# What is an Alko chassis?



## Spiritofherald (May 18, 2012)

Sorry if it's a numpty question, but exactly what is an Alko chassis I keep hearing about?


----------



## erneboy (Feb 8, 2007)

http://motorhomefacts.com/ftopicp-131033.html


----------



## tonka (Apr 24, 2006)

http://www.al-ko.co.uk/

If you don't ask you don't learn...


----------



## Spiritofherald (May 18, 2012)

Thanks for the quick replies. Now I know


----------



## csmcqueen (May 12, 2010)

In the case of Peugeot, the boxer is available to motorhome manufactures either using their own flatbed chassis (elddis uses this one) or as a push me pull you (2 boxer cabs bolted together for easier delivery) they then split the cabs and add on their own chassis, normally one made by alko.

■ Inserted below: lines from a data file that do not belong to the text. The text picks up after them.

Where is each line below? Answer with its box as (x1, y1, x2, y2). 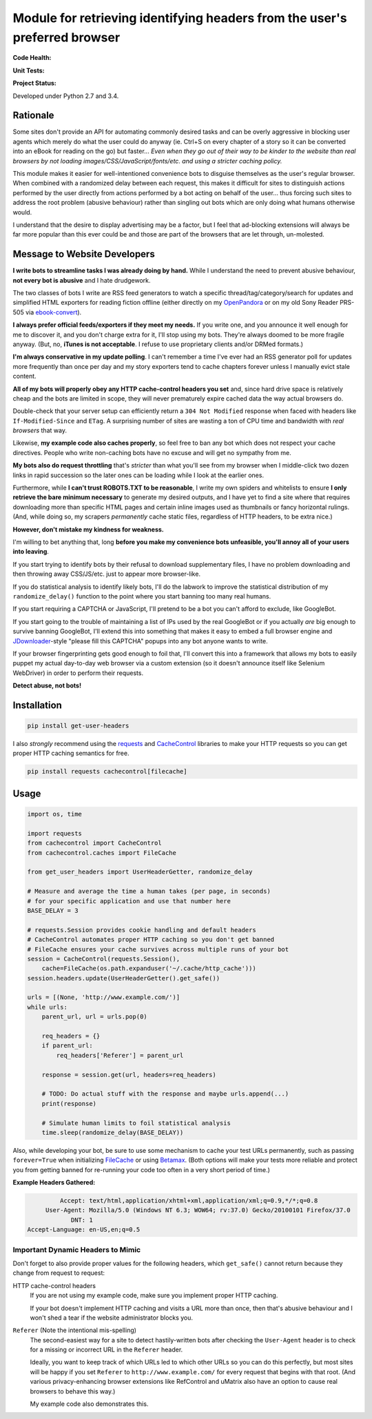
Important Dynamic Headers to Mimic (12, 1245, 141, 1254)
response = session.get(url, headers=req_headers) (41, 1071, 216, 1078)
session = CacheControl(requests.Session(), (27, 955, 180, 963)
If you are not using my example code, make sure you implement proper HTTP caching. (30, 1291, 278, 1300)
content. (12, 372, 37, 381)
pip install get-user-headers (27, 722, 130, 730)
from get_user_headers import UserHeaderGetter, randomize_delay (27, 868, 253, 876)
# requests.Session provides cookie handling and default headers (27, 926, 256, 934)
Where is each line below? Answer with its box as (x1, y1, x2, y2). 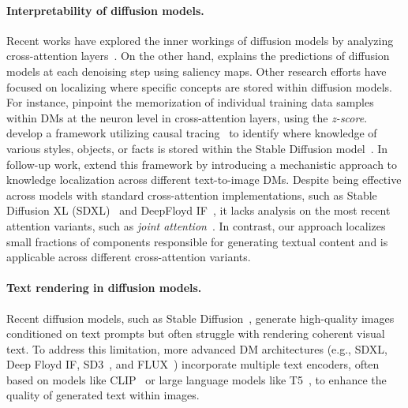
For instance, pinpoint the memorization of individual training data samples (6, 94, 374, 110)
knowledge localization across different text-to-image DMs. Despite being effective (6, 171, 402, 188)
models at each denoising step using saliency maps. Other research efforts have (6, 62, 387, 79)
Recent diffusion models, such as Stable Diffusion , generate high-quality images (6, 309, 395, 326)
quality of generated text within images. (6, 387, 200, 403)
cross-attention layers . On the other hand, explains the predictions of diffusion (6, 47, 390, 64)
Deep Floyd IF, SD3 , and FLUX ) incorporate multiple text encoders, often (6, 356, 380, 372)
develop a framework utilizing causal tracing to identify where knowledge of (6, 125, 377, 141)
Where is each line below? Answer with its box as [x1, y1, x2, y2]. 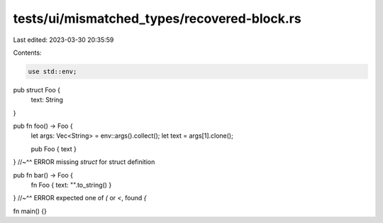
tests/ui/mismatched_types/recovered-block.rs [13, 11, 301, 26]
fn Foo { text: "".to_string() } [30, 181, 112, 190]
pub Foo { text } [30, 144, 77, 153]
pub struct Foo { [13, 85, 60, 94]
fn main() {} [13, 207, 48, 215]
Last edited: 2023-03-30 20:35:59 [13, 36, 114, 44]
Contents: [13, 48, 42, 57]
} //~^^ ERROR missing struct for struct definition [13, 158, 155, 166]
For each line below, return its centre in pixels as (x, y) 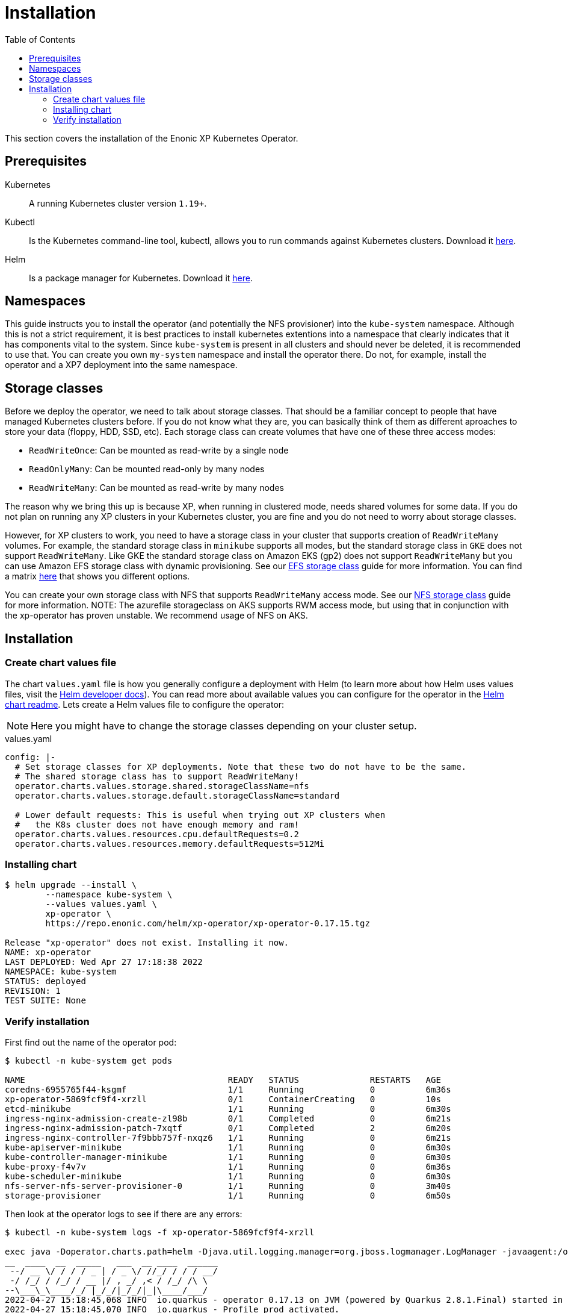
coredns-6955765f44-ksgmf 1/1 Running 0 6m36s (228, 1090)
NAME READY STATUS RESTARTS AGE (223, 1080)
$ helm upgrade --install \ (71, 885)
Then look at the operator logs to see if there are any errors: (124, 1214)
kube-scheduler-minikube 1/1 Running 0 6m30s (228, 1176)
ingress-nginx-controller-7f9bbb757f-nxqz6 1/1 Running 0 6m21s (228, 1138)
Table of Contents (40, 39)
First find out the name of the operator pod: (91, 1042)
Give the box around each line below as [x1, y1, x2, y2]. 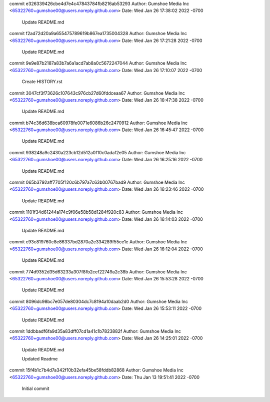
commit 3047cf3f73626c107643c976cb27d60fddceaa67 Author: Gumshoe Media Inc [9, 90, 185, 96]
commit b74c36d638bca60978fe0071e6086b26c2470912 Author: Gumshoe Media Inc [9, 120, 188, 126]
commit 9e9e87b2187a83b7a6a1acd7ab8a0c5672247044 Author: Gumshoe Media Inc [9, 60, 187, 66]
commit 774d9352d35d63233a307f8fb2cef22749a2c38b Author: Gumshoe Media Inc [9, 268, 187, 275]
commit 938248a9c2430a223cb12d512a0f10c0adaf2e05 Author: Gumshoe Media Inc [9, 149, 186, 155]
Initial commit [21, 385, 49, 391]
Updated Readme [21, 356, 58, 362]
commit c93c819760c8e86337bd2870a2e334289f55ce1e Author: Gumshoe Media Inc [9, 239, 187, 245]

Its lighter and closer to the ground giving the motorhome a lower centre of gravity and makes it easier to get in/out and also less height. Me i have no preference as my Autoquest has a Peugeot flatbed chassis and it doesn't cause any problems.

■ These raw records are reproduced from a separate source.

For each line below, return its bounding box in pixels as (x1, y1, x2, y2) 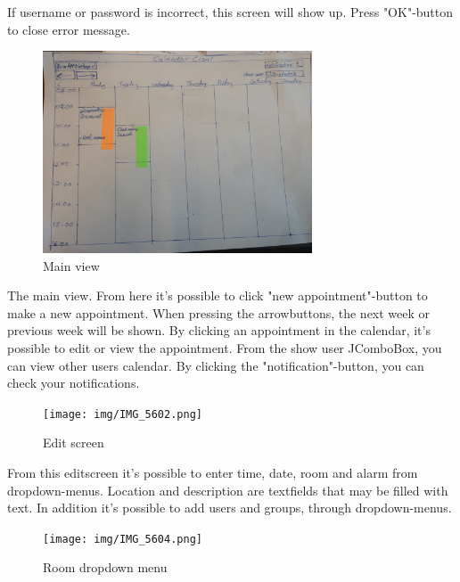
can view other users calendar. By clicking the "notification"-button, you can (7, 356, 424, 374)
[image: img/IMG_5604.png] (43, 532, 202, 545)
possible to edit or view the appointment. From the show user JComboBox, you (7, 338, 442, 357)
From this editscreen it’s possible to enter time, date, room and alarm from (7, 463, 418, 481)
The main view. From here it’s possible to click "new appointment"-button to (7, 286, 428, 305)
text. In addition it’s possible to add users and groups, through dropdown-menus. (7, 498, 452, 517)
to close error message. (7, 20, 130, 38)
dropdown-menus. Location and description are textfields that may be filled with (7, 480, 448, 499)
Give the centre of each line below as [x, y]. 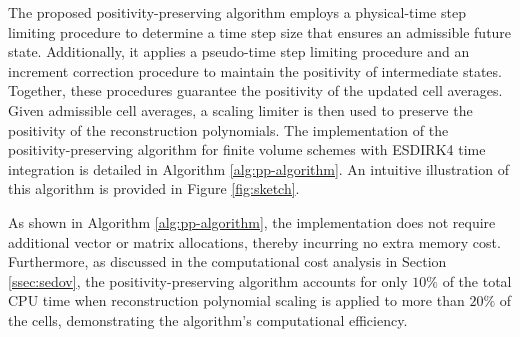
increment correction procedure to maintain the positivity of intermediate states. [255, 70]
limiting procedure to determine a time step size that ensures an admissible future [260, 31]
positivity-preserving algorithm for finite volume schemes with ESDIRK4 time [247, 149]
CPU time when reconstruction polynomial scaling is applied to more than [236, 300]
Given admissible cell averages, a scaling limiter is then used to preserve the [240, 109]
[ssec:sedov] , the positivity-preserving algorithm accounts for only [208, 280]
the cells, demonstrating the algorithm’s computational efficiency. [208, 319]
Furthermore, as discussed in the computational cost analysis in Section [227, 261]
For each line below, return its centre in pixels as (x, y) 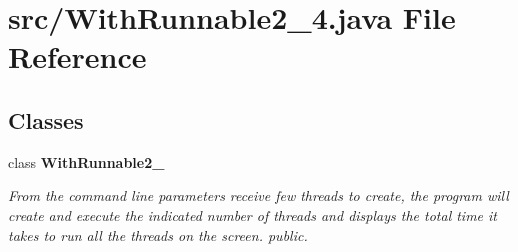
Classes (46, 119)
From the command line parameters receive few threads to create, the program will (258, 195)
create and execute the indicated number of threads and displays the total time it (253, 214)
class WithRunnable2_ (86, 161)
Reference (77, 56)
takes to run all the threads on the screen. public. (158, 234)
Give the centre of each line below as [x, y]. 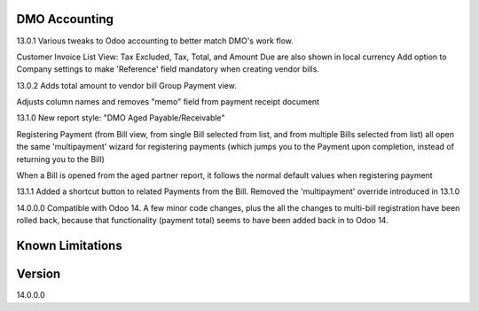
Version [39, 274]
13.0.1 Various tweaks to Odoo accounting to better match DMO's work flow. [155, 41]
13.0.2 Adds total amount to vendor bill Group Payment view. [126, 85]
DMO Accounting [65, 19]
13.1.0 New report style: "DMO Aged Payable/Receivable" [121, 118]
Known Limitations [70, 246]
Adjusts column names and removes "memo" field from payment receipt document [168, 102]
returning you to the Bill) [61, 159]

Maybe there is more to it than I have stated but tbh I'm not sure I really care :lol:

http://www.al-ko.co.uk/pages/amc-motorhome-chassis.html


----------



## csmcqueen (May 12, 2010)

oops too slow,  :lol:


----------



## commuter (Jul 13, 2011)

how would you know if you have one? and what benefit is there over other chassis?


----------



## rosalan (Aug 24, 2009)

A 'push-me pull-you' van http://www.commercialmotor.com/big-lorry-blog/push-me-pull-you-from-al-ko-bi#.UUMZORwqyzY

Alan


----------



## csmcqueen (May 12, 2010)

rosalan said:


> A 'push-me pull-you' van http://www.commercialmotor.com/big-lorry-blog/push-me-pull-you-from-al-ko-bi#.UUMZORwqyzY
> 
> Alan


I was looking for that image but couldn't find it, I want to just add a small body between the cabs and drive it around like this :lol:


----------



## rayc (Jun 3, 2008)

rosalan said:


> A 'push-me pull-you' van http://www.commercialmotor.com/big-lorry-blog/push-me-pull-you-from-al-ko-bi#.UUMZORwqyzY
> 
> Alan


When it was on show at the NEC the Fiat staff were a little unimpressed to be greeted by "that should sort out the reverse judder" from people who walked by.


----------



## Techno100 (May 8, 2010)

commuter said:


> how would you know if you have one? and what benefit is there over other chassis?

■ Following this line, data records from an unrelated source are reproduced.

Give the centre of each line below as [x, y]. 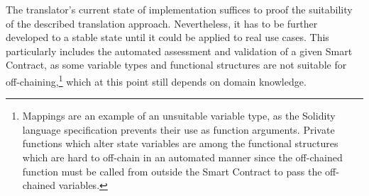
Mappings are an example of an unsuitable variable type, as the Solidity [179, 116]
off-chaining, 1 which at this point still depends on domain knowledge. [156, 80]
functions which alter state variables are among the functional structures [180, 143]
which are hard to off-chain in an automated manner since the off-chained [182, 157]
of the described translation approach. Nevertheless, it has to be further [162, 23]
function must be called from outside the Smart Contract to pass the [172, 171]
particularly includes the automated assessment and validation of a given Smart [179, 51]
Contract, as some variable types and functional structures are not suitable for [176, 65]
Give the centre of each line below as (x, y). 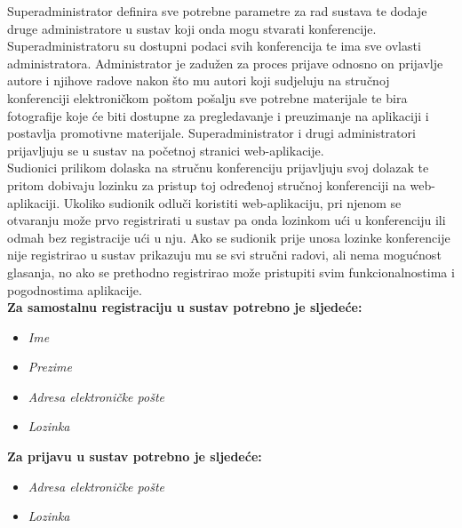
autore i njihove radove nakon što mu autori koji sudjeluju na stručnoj (199, 80)
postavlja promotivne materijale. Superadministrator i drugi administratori (211, 133)
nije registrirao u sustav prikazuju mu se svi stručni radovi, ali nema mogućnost (224, 255)
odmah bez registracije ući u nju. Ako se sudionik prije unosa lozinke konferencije (229, 237)
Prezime (50, 367)
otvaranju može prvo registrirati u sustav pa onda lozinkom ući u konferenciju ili (227, 220)
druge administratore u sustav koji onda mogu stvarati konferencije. (192, 28)
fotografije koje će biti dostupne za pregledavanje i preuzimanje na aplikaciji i (218, 115)
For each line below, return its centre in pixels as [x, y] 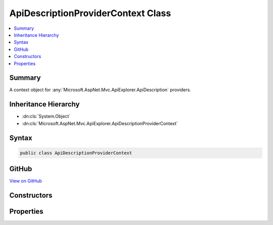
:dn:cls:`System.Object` [46, 117]
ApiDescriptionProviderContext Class [90, 13]
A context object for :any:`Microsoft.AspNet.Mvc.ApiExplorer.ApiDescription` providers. [100, 90]
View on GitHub [26, 181]
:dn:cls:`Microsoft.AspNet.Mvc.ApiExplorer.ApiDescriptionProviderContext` [100, 123]
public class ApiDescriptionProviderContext [76, 153]
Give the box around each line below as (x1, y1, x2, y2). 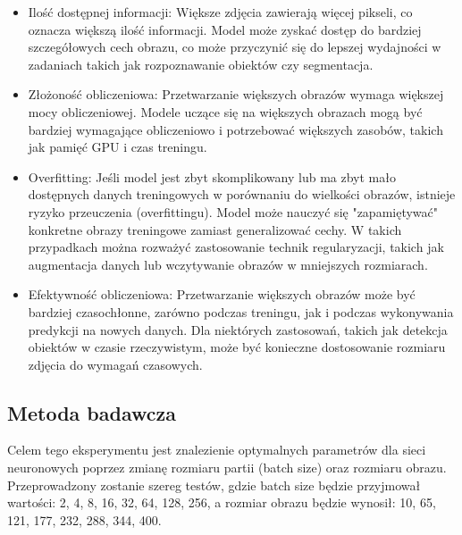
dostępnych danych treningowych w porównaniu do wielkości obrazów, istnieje (28, 185, 456, 204)
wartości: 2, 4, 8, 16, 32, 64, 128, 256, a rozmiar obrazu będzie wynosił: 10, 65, (7, 493, 436, 512)
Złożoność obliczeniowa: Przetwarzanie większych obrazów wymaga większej (28, 85, 444, 104)
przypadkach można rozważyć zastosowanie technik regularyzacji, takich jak (28, 238, 444, 256)
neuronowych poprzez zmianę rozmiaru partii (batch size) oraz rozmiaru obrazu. (7, 458, 447, 477)
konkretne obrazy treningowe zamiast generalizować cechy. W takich (28, 220, 402, 238)
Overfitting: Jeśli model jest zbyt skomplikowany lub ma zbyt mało (28, 167, 396, 186)
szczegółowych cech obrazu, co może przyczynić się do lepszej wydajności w (28, 38, 441, 56)

You will have an alko weight plate 
Strong long lasting galvanised steel, ideal for Motorhome conversions


----------



## trevorf (May 16, 2005)

> how would you know if you have one? and what benefit is there over other chassis?


Normal chassis uses leaf springs, Alko chassis uses a torsion bar. Pretty easy to spot the difference if you look under the rear.

Trevor


----------



## nicholsong (May 26, 2009)

Trevor

I know what a leaf-spring looks like, but in the absence of a leaf-spring I would not know whether or not I were looking at a torsion bar. Are those the only two alternatives? If not could we please have a pic/diagram of a torsion bar.

At this point all engineer ex-colleagues would roll their eyes and mutter 'He's only a pilot' :lol: 

But I am willing to learn.

Geoff


----------



## gaspode (May 9, 2005)

A torsion bar suspension on a motorhome will just appear as a tube about 100mm diameter running across the width of the motorhome between the rear wheels. The torsion bars are inside the tube and not visible.

PS: Here is a picture (hopefully):

TORSION BAR

In case you're confused, the torsion bars are inside the tube going to the top L/H corner, the bits in yellow are spring assisters, usually fitted as aftermarket items. Your axle probably won't have them fitted.


----------



## sideways (Jun 2, 2008)

If you have alko there are no leaf springs and the chassis is galvanized not painted white.


----------



## nicholsong (May 26, 2009)

gaspode said:


> A torsion bar suspension on a motorhome will just appear as a tube about 100mm diameter running across the width of the motorhome between the rear wheels. The torsion bars are inside the tube and not visible.
> 
> PS: Here is a picture (hopefully):
> 
> ...


Ken

Thanks - at least I know what one looks like.

I will now have to do more research on how they work, but it looks as though there is some transfer of load across the axle.

But I better shut up until I understand more.

Geoff


----------



## rayc (Jun 3, 2008)

nicholsong said:


> gaspode said:
> 
> 
> > A torsion bar suspension on a motorhome will just appear as a tube about 100mm diameter running across the width of the motorhome between the rear wheels. The torsion bars are inside the tube and not visible.
> ...


Practically every caravan built in the last 20 years has been on an alko chassis with torsion suspension.


----------



## gaspode (May 9, 2005)

Hi Geoff

There are lots of torsion bar systems but they all work on the same principle. They use the torsional (twisting) stress of a high tensile steel bar. The system is old as the hills, many cars have used it over the years, notably VW beetles for instance. There are many different ways of mounting and using the torsion bars, look at Google images for some examples. If you know anyone with a lorry that has a tail-lift platform fitted, ask to look at that, those platforms are always supported by torsion bars and it's really easy to see and understand how they work.

Unfortunately it's hard to describe the principle in a few sentences , maybe reading the Wikipedia link will help?

http://en.wikipedia.org/wiki/Torsion_beam_suspension


----------